# Work to be completed
Please restate the data word for word, in full.

-- Raw data follows --

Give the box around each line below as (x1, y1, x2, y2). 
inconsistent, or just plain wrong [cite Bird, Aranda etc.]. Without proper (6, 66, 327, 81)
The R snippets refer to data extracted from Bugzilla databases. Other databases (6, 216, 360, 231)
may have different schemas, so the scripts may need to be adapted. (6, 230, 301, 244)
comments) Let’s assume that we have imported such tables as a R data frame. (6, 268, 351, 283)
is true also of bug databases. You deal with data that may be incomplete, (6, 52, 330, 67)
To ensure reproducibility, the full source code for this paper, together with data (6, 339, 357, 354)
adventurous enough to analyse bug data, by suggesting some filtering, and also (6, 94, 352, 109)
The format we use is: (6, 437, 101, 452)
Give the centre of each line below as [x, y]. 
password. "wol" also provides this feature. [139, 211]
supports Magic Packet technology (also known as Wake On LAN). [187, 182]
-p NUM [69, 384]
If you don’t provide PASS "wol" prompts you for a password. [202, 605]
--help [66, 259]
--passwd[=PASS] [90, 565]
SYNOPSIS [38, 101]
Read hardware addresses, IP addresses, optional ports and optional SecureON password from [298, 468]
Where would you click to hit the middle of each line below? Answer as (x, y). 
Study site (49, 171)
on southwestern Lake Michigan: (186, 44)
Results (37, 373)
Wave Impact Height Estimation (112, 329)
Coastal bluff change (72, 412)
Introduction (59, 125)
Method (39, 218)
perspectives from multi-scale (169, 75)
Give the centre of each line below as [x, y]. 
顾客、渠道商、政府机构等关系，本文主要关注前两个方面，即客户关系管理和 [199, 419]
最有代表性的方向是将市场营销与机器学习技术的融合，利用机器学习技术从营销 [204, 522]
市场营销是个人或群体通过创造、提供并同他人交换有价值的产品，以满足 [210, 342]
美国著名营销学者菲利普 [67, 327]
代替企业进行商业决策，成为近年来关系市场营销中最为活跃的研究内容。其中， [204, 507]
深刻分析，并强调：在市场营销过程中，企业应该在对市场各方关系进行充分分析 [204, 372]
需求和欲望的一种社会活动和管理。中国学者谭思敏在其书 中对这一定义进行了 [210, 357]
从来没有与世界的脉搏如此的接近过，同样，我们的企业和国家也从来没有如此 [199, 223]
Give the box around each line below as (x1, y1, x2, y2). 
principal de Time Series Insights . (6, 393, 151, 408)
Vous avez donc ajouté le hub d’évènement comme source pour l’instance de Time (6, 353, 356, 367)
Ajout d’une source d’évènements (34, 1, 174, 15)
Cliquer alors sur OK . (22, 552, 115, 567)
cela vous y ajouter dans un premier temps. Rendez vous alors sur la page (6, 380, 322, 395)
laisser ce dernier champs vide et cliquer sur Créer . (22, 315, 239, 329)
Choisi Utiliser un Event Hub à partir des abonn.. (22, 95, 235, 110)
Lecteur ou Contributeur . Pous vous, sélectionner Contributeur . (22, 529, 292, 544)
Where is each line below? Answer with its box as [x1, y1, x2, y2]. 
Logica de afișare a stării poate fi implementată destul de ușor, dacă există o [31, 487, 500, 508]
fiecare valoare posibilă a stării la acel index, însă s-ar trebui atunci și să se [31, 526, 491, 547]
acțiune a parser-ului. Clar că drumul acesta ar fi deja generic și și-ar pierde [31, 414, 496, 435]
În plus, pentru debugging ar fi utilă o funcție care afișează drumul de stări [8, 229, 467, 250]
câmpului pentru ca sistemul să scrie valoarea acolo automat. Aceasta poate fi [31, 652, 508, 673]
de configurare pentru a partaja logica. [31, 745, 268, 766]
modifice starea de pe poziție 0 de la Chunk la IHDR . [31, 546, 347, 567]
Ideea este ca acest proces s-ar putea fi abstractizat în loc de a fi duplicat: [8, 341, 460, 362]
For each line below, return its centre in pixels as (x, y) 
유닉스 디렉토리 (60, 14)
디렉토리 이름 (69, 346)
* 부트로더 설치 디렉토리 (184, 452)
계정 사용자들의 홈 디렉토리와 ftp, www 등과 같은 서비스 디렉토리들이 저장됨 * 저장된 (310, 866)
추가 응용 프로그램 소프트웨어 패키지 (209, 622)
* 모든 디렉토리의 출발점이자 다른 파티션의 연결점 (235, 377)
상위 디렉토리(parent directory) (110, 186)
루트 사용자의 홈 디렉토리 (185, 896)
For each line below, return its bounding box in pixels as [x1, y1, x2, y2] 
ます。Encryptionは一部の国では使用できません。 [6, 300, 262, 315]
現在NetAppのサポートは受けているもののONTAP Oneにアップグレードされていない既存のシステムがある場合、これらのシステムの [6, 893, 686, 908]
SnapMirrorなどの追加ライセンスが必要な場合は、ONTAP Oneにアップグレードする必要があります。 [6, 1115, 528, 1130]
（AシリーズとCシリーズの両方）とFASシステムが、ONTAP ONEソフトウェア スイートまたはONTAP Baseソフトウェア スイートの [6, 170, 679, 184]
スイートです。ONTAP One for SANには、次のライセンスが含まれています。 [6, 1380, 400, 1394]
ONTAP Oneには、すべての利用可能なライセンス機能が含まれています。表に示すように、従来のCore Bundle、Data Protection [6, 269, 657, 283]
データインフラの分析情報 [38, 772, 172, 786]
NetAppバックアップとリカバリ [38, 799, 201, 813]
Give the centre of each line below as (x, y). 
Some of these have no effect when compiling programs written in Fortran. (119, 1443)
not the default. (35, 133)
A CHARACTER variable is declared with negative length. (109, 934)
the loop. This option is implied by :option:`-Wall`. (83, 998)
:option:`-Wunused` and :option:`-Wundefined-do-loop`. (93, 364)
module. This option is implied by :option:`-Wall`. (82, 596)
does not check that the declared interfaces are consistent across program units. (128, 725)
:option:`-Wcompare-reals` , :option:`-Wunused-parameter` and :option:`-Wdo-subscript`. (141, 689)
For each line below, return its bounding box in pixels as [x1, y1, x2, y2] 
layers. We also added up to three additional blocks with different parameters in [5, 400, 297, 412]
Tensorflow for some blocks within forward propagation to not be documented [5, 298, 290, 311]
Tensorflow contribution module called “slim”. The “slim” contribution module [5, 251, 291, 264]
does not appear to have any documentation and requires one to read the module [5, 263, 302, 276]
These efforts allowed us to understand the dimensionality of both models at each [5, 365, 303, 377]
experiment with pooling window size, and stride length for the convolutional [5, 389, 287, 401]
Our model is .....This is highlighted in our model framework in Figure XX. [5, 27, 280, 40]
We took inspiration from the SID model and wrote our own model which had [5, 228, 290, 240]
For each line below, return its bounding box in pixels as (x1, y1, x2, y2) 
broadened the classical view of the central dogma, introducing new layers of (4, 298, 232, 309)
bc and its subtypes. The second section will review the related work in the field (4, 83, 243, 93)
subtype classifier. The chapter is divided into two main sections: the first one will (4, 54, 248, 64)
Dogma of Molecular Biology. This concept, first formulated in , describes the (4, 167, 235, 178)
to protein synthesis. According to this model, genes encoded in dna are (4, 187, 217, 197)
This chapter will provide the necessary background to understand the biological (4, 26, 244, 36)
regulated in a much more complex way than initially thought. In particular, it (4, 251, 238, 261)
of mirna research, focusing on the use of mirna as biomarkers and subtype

-- Raw data concluded --

# Written solution
Give the box around each line below as (x1, y1, x2, y2). 
inconsistent, or just plain wrong [cite Bird, Aranda etc.]. Without proper (6, 66, 327, 81)
The R snippets refer to data extracted from Bugzilla databases. Other databases (6, 216, 360, 231)
may have different schemas, so the scripts may need to be adapted. (6, 230, 301, 244)
comments) Let’s assume that we have imported such tables as a R data frame. (6, 268, 351, 283)
is true also of bug databases. You deal with data that may be incomplete, (6, 52, 330, 67)
To ensure reproducibility, the full source code for this paper, together with data (6, 339, 357, 354)
adventurous enough to analyse bug data, by suggesting some filtering, and also (6, 94, 352, 109)
The format we use is: (6, 437, 101, 452)
Give the centre of each line below as [x, y]. 
password. "wol" also provides this feature. [139, 211]
supports Magic Packet technology (also known as Wake On LAN). [187, 182]
-p NUM [69, 384]
If you don’t provide PASS "wol" prompts you for a password. [202, 605]
--help [66, 259]
--passwd[=PASS] [90, 565]
SYNOPSIS [38, 101]
Read hardware addresses, IP addresses, optional ports and optional SecureON password from [298, 468]
Where would you click to hit the middle of each line below? Answer as (x, y). 
Study site (49, 171)
on southwestern Lake Michigan: (186, 44)
Results (37, 373)
Wave Impact Height Estimation (112, 329)
Coastal bluff change (72, 412)
Introduction (59, 125)
Method (39, 218)
perspectives from multi-scale (169, 75)
Give the centre of each line below as [x, y]. 
顾客、渠道商、政府机构等关系，本文主要关注前两个方面，即客户关系管理和 [199, 419]
最有代表性的方向是将市场营销与机器学习技术的融合，利用机器学习技术从营销 [204, 522]
市场营销是个人或群体通过创造、提供并同他人交换有价值的产品，以满足 [210, 342]
美国著名营销学者菲利普 [67, 327]
代替企业进行商业决策，成为近年来关系市场营销中最为活跃的研究内容。其中， [204, 507]
深刻分析，并强调：在市场营销过程中，企业应该在对市场各方关系进行充分分析 [204, 372]
需求和欲望的一种社会活动和管理。中国学者谭思敏在其书 中对这一定义进行了 [210, 357]
从来没有与世界的脉搏如此的接近过，同样，我们的企业和国家也从来没有如此 [199, 223]
Give the box around each line below as (x1, y1, x2, y2). 
principal de Time Series Insights . (6, 393, 151, 408)
Vous avez donc ajouté le hub d’évènement comme source pour l’instance de Time (6, 353, 356, 367)
Ajout d’une source d’évènements (34, 1, 174, 15)
Cliquer alors sur OK . (22, 552, 115, 567)
cela vous y ajouter dans un premier temps. Rendez vous alors sur la page (6, 380, 322, 395)
laisser ce dernier champs vide et cliquer sur Créer . (22, 315, 239, 329)
Choisi Utiliser un Event Hub à partir des abonn.. (22, 95, 235, 110)
Lecteur ou Contributeur . Pous vous, sélectionner Contributeur . (22, 529, 292, 544)
Where is each line below? Answer with its box as [x1, y1, x2, y2]. 
Logica de afișare a stării poate fi implementată destul de ușor, dacă există o [31, 487, 500, 508]
fiecare valoare posibilă a stării la acel index, însă s-ar trebui atunci și să se [31, 526, 491, 547]
acțiune a parser-ului. Clar că drumul acesta ar fi deja generic și și-ar pierde [31, 414, 496, 435]
În plus, pentru debugging ar fi utilă o funcție care afișează drumul de stări [8, 229, 467, 250]
câmpului pentru ca sistemul să scrie valoarea acolo automat. Aceasta poate fi [31, 652, 508, 673]
de configurare pentru a partaja logica. [31, 745, 268, 766]
modifice starea de pe poziție 0 de la Chunk la IHDR . [31, 546, 347, 567]
Ideea este ca acest proces s-ar putea fi abstractizat în loc de a fi duplicat: [8, 341, 460, 362]
For each line below, return its centre in pixels as (x, y) 
유닉스 디렉토리 (60, 14)
디렉토리 이름 (69, 346)
* 부트로더 설치 디렉토리 (184, 452)
계정 사용자들의 홈 디렉토리와 ftp, www 등과 같은 서비스 디렉토리들이 저장됨 * 저장된 (310, 866)
추가 응용 프로그램 소프트웨어 패키지 (209, 622)
* 모든 디렉토리의 출발점이자 다른 파티션의 연결점 (235, 377)
상위 디렉토리(parent directory) (110, 186)
루트 사용자의 홈 디렉토리 (185, 896)
For each line below, return its bounding box in pixels as [x1, y1, x2, y2] 
ます。Encryptionは一部の国では使用できません。 [6, 300, 262, 315]
現在NetAppのサポートは受けているもののONTAP Oneにアップグレードされていない既存のシステムがある場合、これらのシステムの [6, 893, 686, 908]
SnapMirrorなどの追加ライセンスが必要な場合は、ONTAP Oneにアップグレードする必要があります。 [6, 1115, 528, 1130]
（AシリーズとCシリーズの両方）とFASシステムが、ONTAP ONEソフトウェア スイートまたはONTAP Baseソフトウェア スイートの [6, 170, 679, 184]
スイートです。ONTAP One for SANには、次のライセンスが含まれています。 [6, 1380, 400, 1394]
ONTAP Oneには、すべての利用可能なライセンス機能が含まれています。表に示すように、従来のCore Bundle、Data Protection [6, 269, 657, 283]
データインフラの分析情報 [38, 772, 172, 786]
NetAppバックアップとリカバリ [38, 799, 201, 813]
Give the centre of each line below as (x, y). 
Some of these have no effect when compiling programs written in Fortran. (119, 1443)
not the default. (35, 133)
A CHARACTER variable is declared with negative length. (109, 934)
the loop. This option is implied by :option:`-Wall`. (83, 998)
:option:`-Wunused` and :option:`-Wundefined-do-loop`. (93, 364)
module. This option is implied by :option:`-Wall`. (82, 596)
does not check that the declared interfaces are consistent across program units. (128, 725)
:option:`-Wcompare-reals` , :option:`-Wunused-parameter` and :option:`-Wdo-subscript`. (141, 689)
For each line below, return its bounding box in pixels as [x1, y1, x2, y2] 
layers. We also added up to three additional blocks with different parameters in [5, 400, 297, 412]
Tensorflow for some blocks within forward propagation to not be documented [5, 298, 290, 311]
Tensorflow contribution module called “slim”. The “slim” contribution module [5, 251, 291, 264]
does not appear to have any documentation and requires one to read the module [5, 263, 302, 276]
These efforts allowed us to understand the dimensionality of both models at each [5, 365, 303, 377]
experiment with pooling window size, and stride length for the convolutional [5, 389, 287, 401]
Our model is .....This is highlighted in our model framework in Figure XX. [5, 27, 280, 40]
We took inspiration from the SID model and wrote our own model which had [5, 228, 290, 240]
For each line below, return its bounding box in pixels as (x1, y1, x2, y2) 
broadened the classical view of the central dogma, introducing new layers of (4, 298, 232, 309)
bc and its subtypes. The second section will review the related work in the field (4, 83, 243, 93)
subtype classifier. The chapter is divided into two main sections: the first one will (4, 54, 248, 64)
Dogma of Molecular Biology. This concept, first formulated in , describes the (4, 167, 235, 178)
to protein synthesis. According to this model, genes encoded in dna are (4, 187, 217, 197)
This chapter will provide the necessary background to understand the biological (4, 26, 244, 36)
regulated in a much more complex way than initially thought. In particular, it (4, 251, 238, 261)
of mirna research, focusing on the use of mirna as biomarkers and subtype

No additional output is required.